Water requirements: medium water, good drainage
Blooms: delicate snapdragon-like flowers spring to fall
Light: part shade

This interesting native vine is also known as ‘roving sailor’ and it’s easy to see why. Given the right conditions, this perennial vine will ramble, sprawl and climb on almost anything. Because of its diminutive flowers, it’s best appreciated up close, perhaps in a hanging basket near an entry or climbing up a trellis next to a garden bench. It’s not winter hardy in much of Texas, but it can be brought indoors when it’s cold, or used as an annual.

Malabar Spinach
(Basella alba, cultivar Rubra)

Size: vine can grow from 8 to 20 feet long (needs trellis or fence) Water requirements: average
Bloom: produces small, white-tinged pink flowers; reseeds freely
Light: Sun to partial shade

This fast-growing, heat-loving vine is not only pretty, you can also eat the delicious spinach-like leaves, which are rich in vitamins A and C and are a good source of iron and calcium. They can be eaten raw, stir-fried, steamed or added to soups.

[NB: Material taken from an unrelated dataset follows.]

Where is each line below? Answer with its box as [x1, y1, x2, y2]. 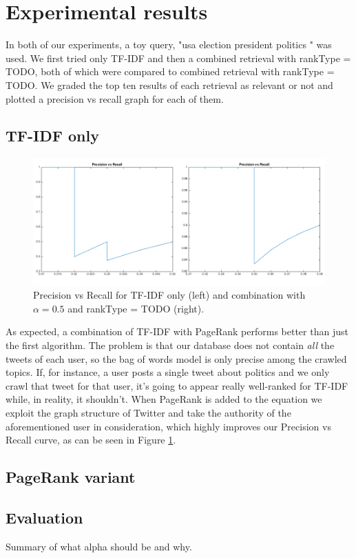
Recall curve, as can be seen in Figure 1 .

The Malabar spinach vine can be invasive, though, so just pull up the seedlings when they’re young in order to control it. It is native to India and Indonesia and so can’t take any cold. Treat it like an annual and enjoy its beautiful textured, red-stemmed leaves in the garden and/or in the salad bowl!

Mexican Flame Vine
(Senecio confuses)

Size: up to 20 feet in length
Water requirements: once established, it has low water needs and is drought tolerant
Bloom: a profusion of orange daisy-like flowers come out spring through fall
Light: Full sun or light shade

This fast-growing, woody tropical vine tends to be compact, unlike other vines and mounds unless given something to climb on, like a trellis or fence. It is seldom bothered by pests. It’s killed by frost but should easily come back in the spring.